There was no dispute before me that the Authority correctly found that both the statutory declaration and the counsellor’s letter constituted new information within the meaning of s. 473DD of the Act.
The issue for decision is whether the Authority made a jurisdictional error in its application of s. 473DD in the exercise of its discretion not to consider the “new information” the Applicant provided to it.
The Applicant submitted that the Authority assessed “whether or not the information should be believed as opposed to whether it could be” believed. The Applicant submitted that the Authority in error thereby imposed a “higher standard of satisfaction” for considering new information than the criterion under s. 473DD(b)(ii) required (Cf. CSR16 v Minister for Immigration [2018] FCA 474,[43]).

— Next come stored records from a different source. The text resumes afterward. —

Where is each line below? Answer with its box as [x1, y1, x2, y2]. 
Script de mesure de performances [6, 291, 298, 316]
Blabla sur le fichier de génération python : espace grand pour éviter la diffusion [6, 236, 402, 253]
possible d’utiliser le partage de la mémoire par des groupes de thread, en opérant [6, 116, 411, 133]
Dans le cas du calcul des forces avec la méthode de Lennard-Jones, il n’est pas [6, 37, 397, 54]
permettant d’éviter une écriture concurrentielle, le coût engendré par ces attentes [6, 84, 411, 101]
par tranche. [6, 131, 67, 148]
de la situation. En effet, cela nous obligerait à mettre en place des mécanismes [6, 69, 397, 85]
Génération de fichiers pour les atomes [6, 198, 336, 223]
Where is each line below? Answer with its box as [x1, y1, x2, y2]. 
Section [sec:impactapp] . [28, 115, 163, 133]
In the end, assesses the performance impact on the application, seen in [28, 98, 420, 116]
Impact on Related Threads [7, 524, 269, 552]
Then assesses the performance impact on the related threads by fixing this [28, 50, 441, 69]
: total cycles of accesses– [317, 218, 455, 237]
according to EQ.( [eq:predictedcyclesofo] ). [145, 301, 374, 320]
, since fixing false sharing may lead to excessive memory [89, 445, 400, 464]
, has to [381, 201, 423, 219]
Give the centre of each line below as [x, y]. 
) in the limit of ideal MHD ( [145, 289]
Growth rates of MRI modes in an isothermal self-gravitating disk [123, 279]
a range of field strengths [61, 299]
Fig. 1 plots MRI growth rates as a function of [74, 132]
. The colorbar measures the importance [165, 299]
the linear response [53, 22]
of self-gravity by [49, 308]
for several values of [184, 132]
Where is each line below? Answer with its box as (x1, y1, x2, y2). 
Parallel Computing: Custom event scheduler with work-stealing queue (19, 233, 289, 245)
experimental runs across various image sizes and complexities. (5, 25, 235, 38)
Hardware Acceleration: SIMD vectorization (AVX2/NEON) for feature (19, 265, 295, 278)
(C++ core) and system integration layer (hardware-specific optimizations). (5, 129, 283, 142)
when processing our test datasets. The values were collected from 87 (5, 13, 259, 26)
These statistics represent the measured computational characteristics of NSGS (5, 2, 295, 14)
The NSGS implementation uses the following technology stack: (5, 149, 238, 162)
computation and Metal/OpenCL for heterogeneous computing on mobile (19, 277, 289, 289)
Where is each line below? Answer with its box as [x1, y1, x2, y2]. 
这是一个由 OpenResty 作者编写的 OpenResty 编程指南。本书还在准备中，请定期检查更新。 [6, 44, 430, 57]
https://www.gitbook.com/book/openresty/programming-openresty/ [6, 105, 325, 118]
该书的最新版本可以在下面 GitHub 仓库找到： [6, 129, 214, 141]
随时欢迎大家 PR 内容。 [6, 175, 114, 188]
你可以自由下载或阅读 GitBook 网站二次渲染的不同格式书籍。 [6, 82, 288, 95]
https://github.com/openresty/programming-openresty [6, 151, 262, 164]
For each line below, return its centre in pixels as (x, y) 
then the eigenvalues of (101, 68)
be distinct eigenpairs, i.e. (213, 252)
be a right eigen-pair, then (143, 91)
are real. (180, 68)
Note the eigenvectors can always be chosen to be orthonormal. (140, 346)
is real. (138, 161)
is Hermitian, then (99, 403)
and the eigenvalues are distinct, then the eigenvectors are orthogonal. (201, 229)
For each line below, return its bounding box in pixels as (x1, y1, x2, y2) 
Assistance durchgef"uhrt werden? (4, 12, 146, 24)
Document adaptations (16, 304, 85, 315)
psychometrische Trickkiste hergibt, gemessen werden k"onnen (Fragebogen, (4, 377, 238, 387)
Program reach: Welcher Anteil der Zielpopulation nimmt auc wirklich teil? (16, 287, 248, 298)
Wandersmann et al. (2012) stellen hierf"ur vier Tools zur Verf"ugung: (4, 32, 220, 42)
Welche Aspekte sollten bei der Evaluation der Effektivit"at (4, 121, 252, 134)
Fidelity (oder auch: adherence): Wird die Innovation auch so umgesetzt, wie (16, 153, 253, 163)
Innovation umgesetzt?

The Applicant’s single ground of review was as follows:
1.The IAA erred in its application of s 473DD to new material provided by the applicant.
Particulars
a. Following the decision of a Delegate of the First Respondent, the applicant provided a further statutory declaration and a letter from his counsellor to the IAA for consideration.
b. The IAA found that s 473DD applied to both documents and, under that section, refused to consider them.

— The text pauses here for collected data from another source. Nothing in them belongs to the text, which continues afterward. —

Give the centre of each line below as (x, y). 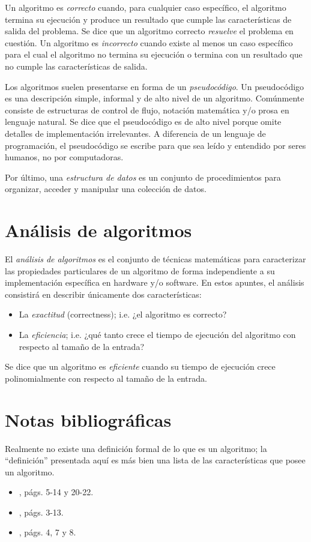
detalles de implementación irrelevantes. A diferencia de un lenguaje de (135, 133)
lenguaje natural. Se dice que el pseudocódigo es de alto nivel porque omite (143, 122)
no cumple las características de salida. (76, 66)
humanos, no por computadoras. (64, 157)
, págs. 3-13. (41, 512)
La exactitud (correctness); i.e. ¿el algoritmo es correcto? (123, 314)
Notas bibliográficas (88, 419)
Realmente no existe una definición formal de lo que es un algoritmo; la (136, 448)
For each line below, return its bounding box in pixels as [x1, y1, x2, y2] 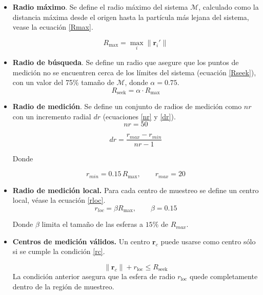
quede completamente [189, 270, 258, 281]
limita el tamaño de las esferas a [42, 219, 143, 229]
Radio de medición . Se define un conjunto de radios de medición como [12, 101, 242, 112]
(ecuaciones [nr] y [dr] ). [103, 111, 176, 121]
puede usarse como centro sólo [160, 236, 256, 246]
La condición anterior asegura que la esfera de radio [12, 270, 175, 281]
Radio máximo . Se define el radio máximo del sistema [12, 2, 188, 12]
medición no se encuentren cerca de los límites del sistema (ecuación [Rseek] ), [12, 67, 256, 77]
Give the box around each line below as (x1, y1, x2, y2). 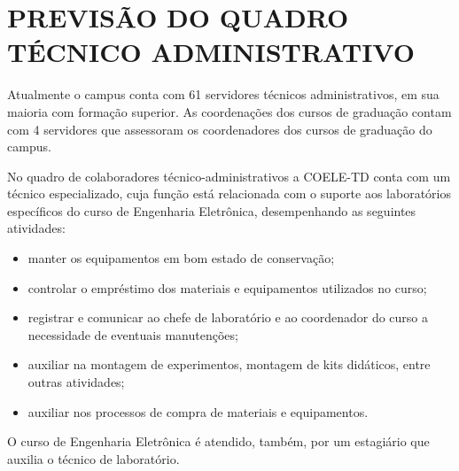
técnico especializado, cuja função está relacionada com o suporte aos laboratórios (7, 184, 452, 203)
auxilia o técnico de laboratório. (7, 449, 180, 467)
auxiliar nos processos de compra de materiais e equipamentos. (27, 402, 369, 421)
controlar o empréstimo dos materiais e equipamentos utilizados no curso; (27, 278, 427, 297)
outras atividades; (27, 373, 125, 391)
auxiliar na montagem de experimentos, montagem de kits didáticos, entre (27, 355, 431, 374)
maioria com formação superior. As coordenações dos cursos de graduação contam (7, 102, 452, 120)
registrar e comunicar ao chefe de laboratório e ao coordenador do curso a (27, 308, 429, 327)
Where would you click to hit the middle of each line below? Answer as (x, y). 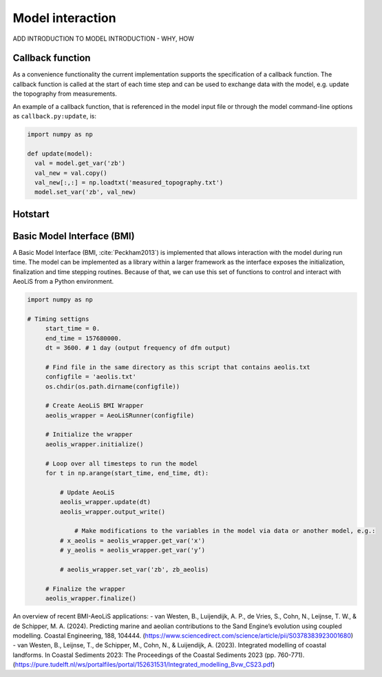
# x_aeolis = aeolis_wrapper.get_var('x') (132, 540)
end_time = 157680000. (83, 338)
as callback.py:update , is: (54, 116)
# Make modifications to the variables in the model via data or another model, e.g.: (225, 531)
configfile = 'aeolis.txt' (91, 377)
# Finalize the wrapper (85, 589)
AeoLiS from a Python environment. (63, 282)
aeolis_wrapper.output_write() (112, 512)

c. The IAA’s application of this section to each document was incorrect and amounted to jurisdictional error.
I have decided that the Applicant has not proved that the Authority made a jurisdictional error in its application of s. 473DD.
My reasons follow.
WHAT IS THE RELEVANT BACKGROUND?
The Applicant is a citizen of Sri Lanka.
On 27 November 2012 he arrived in Australia as an unauthorised maritime arrival. As a result, in due course, the Authority dealt with his application under the fast track process under Part 7AA of the Act.
In a first statutory declaration attached to his visa application, the Applicant claimed that his family had been involved with the Liberation Tigers of Tamil Eelam (LTTE). He made no claim at that stage that he had been personally involved with the LTTE. He claimed that in 2005 he had been abducted by the Sri Lankan Army (SLA) and the Karuna Group. Subsequently, the Applicant moved to Qatar for work. Later, when he returned to Sri Lanka, he claimed that the SLA and the Karuna Group searched for him. He then left Sri Lanka and came to Australia. The Applicant said that he feared harm if he were to return to Sri Lanka because of his perceived family association with the LTTE. He also claimed to fear harm because he was a Tamil and as a returnee asylum seeker.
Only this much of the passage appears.